- _Activity_: Transcribe exactly, please, the lines from the one containing "embedded. Display as a link" through the end of the records below, and leave out the pictures.

- _Material for the task_:
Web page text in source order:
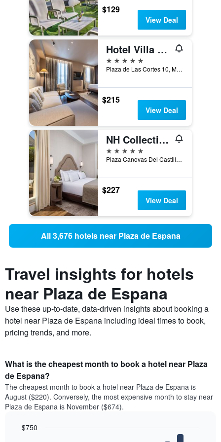
$129
View Deal
Hotel Villa Real, a member of Preferred Hotels & Resorts
5 stars
Plaza de Las Cortes 10, Madrid, Spain
$215
View Deal
NH Collection Madrid Paseo del Prado
5 stars
Plaza Canovas Del Castillo, 4, Madrid, Spain
$227
View Deal
All 3,676 hotels near Plaza de Espana
Travel insights for hotels
near Plaza de Espana
Use these up-to-date, data-driven insights about booking a
hotel near Plaza de Espana including ideal times to book,
pricing trends, and more.
What is the cheapest month to book a hotel near Plaza
de Espana?
The cheapest month to book a hotel near Plaza de Espana is
August ($220). Conversely, the most expensive month to stay near
Plaza de Espana is November ($674).
$750
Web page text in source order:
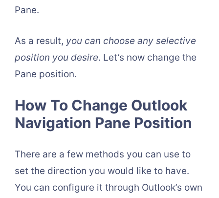
Pane.
As a result, you can choose any selective
position you desire. Let’s now change the
Pane position.
How To Change Outlook
Navigation Pane Position
There are a few methods you can use to
set the direction you would like to have.
You can configure it through Outlook’s own
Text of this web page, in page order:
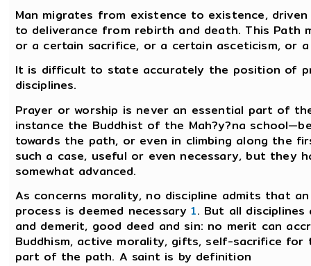
Man migrates from existence to existence,
to deliverance from rebirth and death. This Path
or a certain sacrifice, or a certain asceticism, or
It is difficult to state accurately the position of
disciplines.
Prayer or worship is never an essential part of
instance the Buddhist of the Mah?y?na
towards the path, or even in climbing along the
such a case, useful or even necessary, but they
somewhat advanced.
As concerns morality, no discipline admits that
process is deemed necessary1. But all
and demerit, good deed and sin: no merit can
Buddhism, active morality, gifts, self-sacrifice
part of the path. A saint is by definition
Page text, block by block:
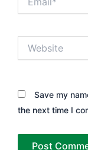
Save my
the next time I
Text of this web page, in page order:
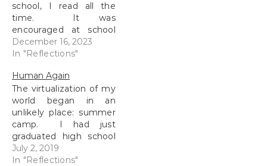
school, I read all the
time. It was
encouraged at school
and at home. We had
dedicated time to go
find a new book. In the
early years, I was all
about the non-fiction.
The more science and
math…
December 16, 2023
In "Reflections"
Human Again
The virtualization of my
world began in an
unlikely place: summer
camp. I had just
graduated high school
and I was ready to
make a positive impact
July 2, 2019
In "Reflections"
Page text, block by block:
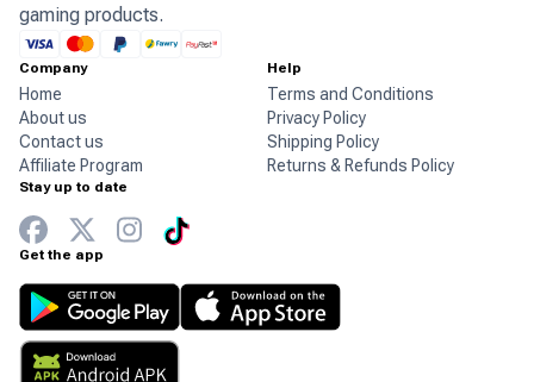
gaming products.
Company
Home
About us
Contact us
Affiliate Program
Help
Terms and Conditions
Privacy Policy
Shipping Policy
Returns & Refunds Policy
Stay up to date
Get the app
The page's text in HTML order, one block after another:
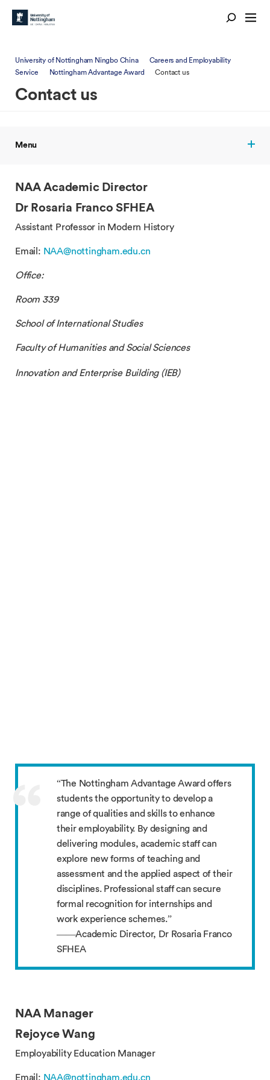
University of Nottingham Ningbo China
Careers and Employability
Service
Nottingham Advantage Award Contact us
Contact us
Menu
NAA Academic Director
Dr Rosaria Franco SFHEA
Assistant Professor in Modern History
Email: NAA@nottingham.edu.cn
Office:
Room 339
School of International Studies
Faculty of Humanities and Social Sciences
Innovation and Enterprise Building (IEB)
“The Nottingham Advantage Award offers
students the opportunity to develop a
range of qualities and skills to enhance
their employability. By designing and
delivering modules, academic staff can
explore new forms of teaching and
assessment and the applied aspect of their
disciplines. Professional staff can secure
formal recognition for internships and
work experience schemes.”
——Academic Director, Dr Rosaria Franco
SFHEA
NAA Manager
Rejoyce Wang
Employability Education Manager
Email: NAA@nottingham.edu.cn
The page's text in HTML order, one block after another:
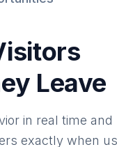
Leave
in real time and
exactly when
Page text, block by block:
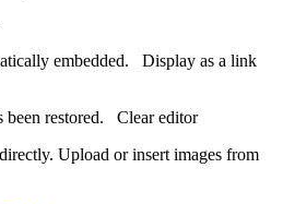
embedded. Display as a link
been restored. Clear editor
Upload or insert images from
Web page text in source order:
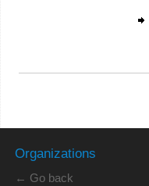
Organizations
← Go back
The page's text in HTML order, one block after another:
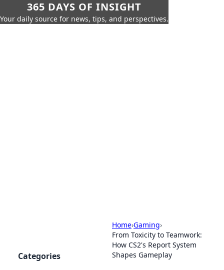
365 DAYS OF INSIGHT
Your daily source for news, tips, and perspectives.
Home›Gaming›
From Toxicity to Teamwork:
How CS2's Report System
Shapes Gameplay
Categories

- _Your response_:
embedded. Display as a link
been restored. Clear editor
Upload or insert images from
Web page text in source order:
Organizations
← Go back
The page's text in HTML order, one block after another:
365 DAYS OF INSIGHT
Your daily source for news, tips, and perspectives.
Home›Gaming›
From Toxicity to Teamwork:
How CS2's Report System
Shapes Gameplay
Categories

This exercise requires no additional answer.